For those interested in the economics of data, view our pricing to see how we compare to building it in-house.

Frequently Asked Questions

What is the main advantage of intent extraction on-device?

The primary advantage is privacy and latency. By processing user behavior locally on the device, sensitive data regarding clicks and scrolls never hits the cloud. Additionally, it eliminates network lag, allowing for real-time UI adaptations based on user intent.

How does task decomposition reduce AI hallucinations?

Decomposition forces the AI to separate "observation" from "inference." By having one step focused solely on recording facts (what happened on screen) and a second step focused on synthesis, the model is less likely to conflate a guess with a fact. It effectively filters out noise before the final conclusion is drawn.

Can small models really match Gemini 1.5 Pro?

In specific, bounded tasks—yes. While a small 8B parameter model generally lacks the broad knowledge of a massive model, when the task is decomposed into simple steps (e.g., "summarize this screen"), the small model performs just as well as the large one, often with higher consistency because the scope is narrower.

What is the Bi-Fact metric?

Bi-Fact is an evaluation methodology that measures accuracy by comparing the generated summary against a ground-truth set of facts. It specifically calculates an F1 score based on precision (how many generated facts were true) and recall (how many true facts were captured), penalizing the model heavily for inventing actions.

How does this impact RAG pipelines?

For Retrieval-Augmented Generation (RAG), this approach suggests that we should index "summarized intents" rather than raw logs. By storing clean, decomposed summaries in your vector database (like Postgres), your retrieval system can find relevant user contexts much more accurately than if it were searching through raw, noisy clickstream data.

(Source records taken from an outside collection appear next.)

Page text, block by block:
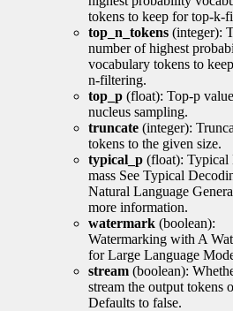
tokens to keep for top-k-
top_n_tokens (integer):
number of highest
vocabulary tokens to
n-filtering.
top_p (float): Top-p
nucleus sampling.
truncate (integer):
tokens to the given size.
typical_p (float): Typical
mass See Typical
Natural Language
more information.
watermark (boolean):
Watermarking with A
for Large Language
stream (boolean):
stream the output tokens
Defaults to false.

Do I need a Google Pixel phone to use this?

Currently, Google is researching this for their ecosystem, but the architecture of decomposition is platform-agnostic. You can implement similar logic in your own web apps using local browser-based models (like WebLLM) or server-side small language models.

What is the cost benefit of this approach?

It significantly lowers the cost per run. Instead of sending a massive prompt with thousands of tokens of history to a paid API (like GPT-4), you run small, optimized inferences. If done on-device, the marginal cost of compute is effectively zero for the service provider.